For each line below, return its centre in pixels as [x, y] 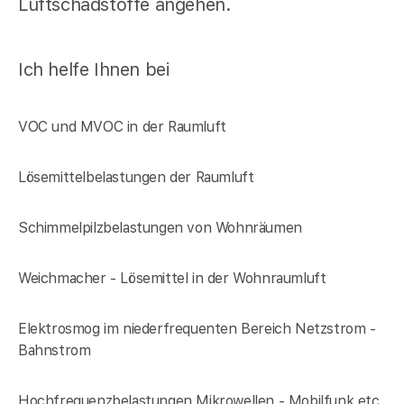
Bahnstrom [55, 350]
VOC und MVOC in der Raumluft [122, 126]
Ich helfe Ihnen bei [94, 69]
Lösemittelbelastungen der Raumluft [136, 177]
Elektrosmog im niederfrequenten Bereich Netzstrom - [197, 328]
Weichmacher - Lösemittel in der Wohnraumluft [172, 278]
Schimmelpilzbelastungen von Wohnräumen [160, 227]
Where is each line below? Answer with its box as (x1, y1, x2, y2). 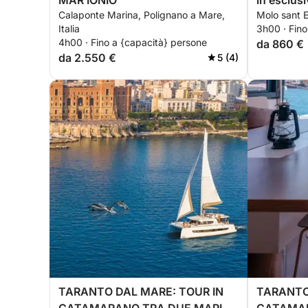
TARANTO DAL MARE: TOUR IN (58, 285, 223, 298)
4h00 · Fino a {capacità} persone (58, 36, 207, 48)
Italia (58, 23, 80, 34)
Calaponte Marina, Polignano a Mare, (58, 9, 225, 21)
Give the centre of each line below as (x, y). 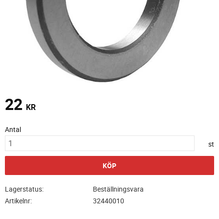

══════════════════════════════

TASK>
What lines above run from the one with "Schimmelpilzbelastungen von Wohnräumen" to the one with "Calaponte Marina, Polignano"? Give them again exactly, ends included, and leave the pictures out.

ANSWER SECTION>
Schimmelpilzbelastungen von Wohnräumen [160, 227]
Where is each line below? Answer with its box as (x1, y1, x2, y2). 
TARANTO DAL MARE: TOUR IN (58, 285, 223, 298)
4h00 · Fino a {capacità} persone (58, 36, 207, 48)
Italia (58, 23, 80, 34)
Calaponte Marina, Polignano a Mare, (58, 9, 225, 21)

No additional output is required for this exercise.